Listed records:
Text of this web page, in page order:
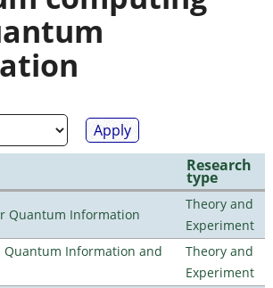
Research
type
Quantum Information
Theory and
Experiment
Quantum Information and
Theory and
Experiment
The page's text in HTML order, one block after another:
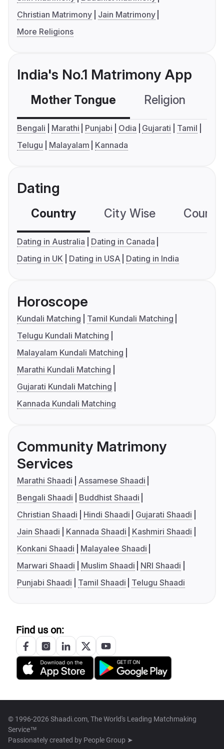
Christian Matrimony
Jain Matrimony
More Religions
India's No.1 Matrimony App
Mother Tongue Religion
Bengali Marathi Punjabi Odia Gujarati
Tamil
Telugu
Malayalam Kannada
Dating
Country City Wise
Dating in Australia
Dating in Canada
Dating in UK
Dating in USA Dating in India
Horoscope
Kundali Matching
Tamil Kundali Matching
Telugu Kundali Matching
Malayalam Kundali Matching
Marathi Kundali Matching
Gujarati Kundali Matching
Kannada Kundali Matching
Community Matrimony
Services
Marathi Shaadi
Assamese Shaadi
Bengali Shaadi
Buddhist Shaadi
Christian Shaadi
Hindi Shaadi
Gujarati Shaadi
Jain Shaadi
Kannada Shaadi
Kashmiri Shaadi
Konkani Shaadi
Malayalee Shaadi
Marwari Shaadi
Muslim Shaadi
NRI Shaadi
Punjabi Shaadi
Tamil Shaadi Telugu Shaadi
Find us on:
© 1996-2026 Shaadi.com, The World's Leading Matchmaking
Service™
Passionately created by People Group ➤
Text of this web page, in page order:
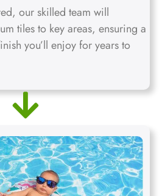
our skilled team will
tiles to key areas, ensuring a
you’ll enjoy for years to
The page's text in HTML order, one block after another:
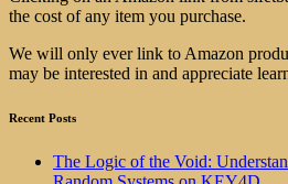
the cost of any item you purchase.
We will only ever link to Amazon
may be interested in and appreciate
Recent Posts
The Logic of the Void:
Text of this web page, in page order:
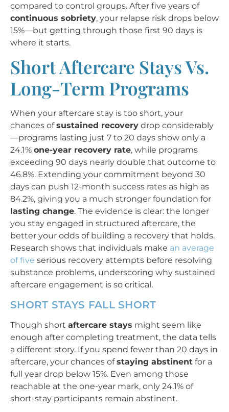
compared to control groups. After five years of
continuous sobriety, your relapse risk drops below
15%—but getting through those first 90 days is
where it starts.
Short Aftercare Stays Vs.
Long-Term Programs
When your aftercare stay is too short, your
chances ofsustained recovery drop considerably
—programs lasting just 7 to 20 days show only a
24.1% one-year recovery rate, while programs
exceeding 90 days nearly double that outcome to
46.8%. Extending your commitment beyond 30
days can push 12-month success rates as high as
84.2%, giving you a much stronger foundation for
lasting change. The evidence is clear: the longer
you stay engaged in structured aftercare, the
better your odds of building a recovery that holds.
Research shows that individuals make an average
of five serious recovery attempts before resolving
substance problems, underscoring why sustained
aftercare engagement is so critical.
SHORT STAYS FALL SHORT
Though short aftercare stays might seem like
enough after completing treatment, the data tells
a different story. If you spend fewer than 20 days in
aftercare, your chances ofstaying abstinent for a
full year drop below 15%. Even among those
reachable at the one-year mark, only 24.1% of
short-stay participants remain abstinent.
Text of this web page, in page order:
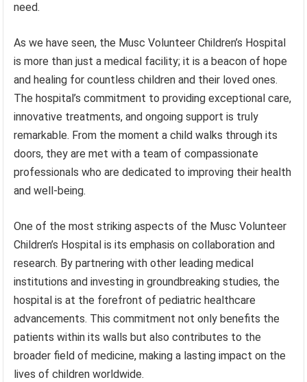
need.
As we have seen, the Musc Volunteer Children’s Hospital
is more than just a medical facility; it is a beacon of hope
and healing for countless children and their loved ones.
The hospital’s commitment to providing exceptional care,
innovative treatments, and ongoing support is truly
remarkable. From the moment a child walks through its
doors, they are met with a team of compassionate
professionals who are dedicated to improving their health
and well-being.
One of the most striking aspects of the Musc Volunteer
Children’s Hospital is its emphasis on collaboration and
research. By partnering with other leading medical
institutions and investing in groundbreaking studies, the
hospital is at the forefront of pediatric healthcare
advancements. This commitment not only benefits the
patients within its walls but also contributes to the
broader field of medicine, making a lasting impact on the
lives of children worldwide.
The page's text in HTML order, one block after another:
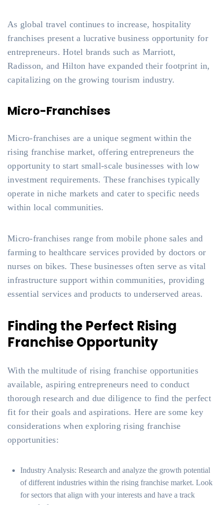
As global travel continues to increase, hospitality
franchises present a lucrative business opportunity for
entrepreneurs. Hotel brands such as Marriott,
Radisson, and Hilton have expanded their footprint in,
capitalizing on the growing tourism industry.
Micro-Franchises
Micro-franchises are a unique segment within the
rising franchise market, offering entrepreneurs the
opportunity to start small-scale businesses with low
investment requirements. These franchises typically
operate in niche markets and cater to specific needs
within local communities.
Micro-franchises range from mobile phone sales and
farming to healthcare services provided by doctors or
nurses on bikes. These businesses often serve as vital
infrastructure support within communities, providing
essential services and products to underserved areas.
Finding the Perfect Rising
Franchise Opportunity
With the multitude of rising franchise opportunities
available, aspiring entrepreneurs need to conduct
thorough research and due diligence to find the perfect
fit for their goals and aspirations. Here are some key
considerations when exploring rising franchise
opportunities:
Industry Analysis: Research and analyze the growth potential
of different industries within the rising franchise market. Look
for sectors that align with your interests and have a track
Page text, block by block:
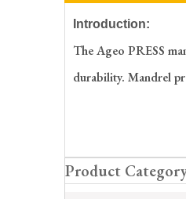
Introduction:
The Ageo PRESS
durability. Mandrel
Product
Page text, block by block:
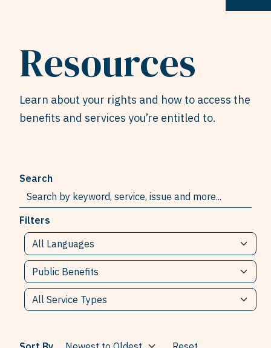
Resources
Learn about your rights and how to access the
benefits and services you’re entitled to.
Search
Filters
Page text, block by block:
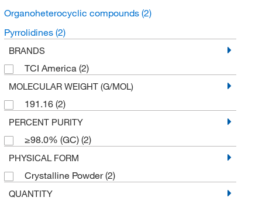
Organoheterocyclic compounds (2)
Pyrrolidines (2)
BRANDS
TCI America (2)
MOLECULAR WEIGHT (G/MOL)
191.16 (2)
PERCENT PURITY
≥98.0% (GC) (2)
PHYSICAL FORM
Crystalline Powder(2)
QUANTITY
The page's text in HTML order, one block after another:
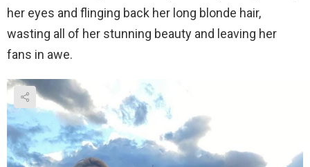
her eyes and flinging back her long blonde hair,
wasting all of her stunning beauty and leaving her
fans in awe.

Required work: Among the entries above, which lines include "entrepreneurs"? List them all.

Worked solution:
entrepreneurs. Hotel brands such as Marriott,
rising franchise market, offering entrepreneurs the
available, aspiring entrepreneurs need to conduct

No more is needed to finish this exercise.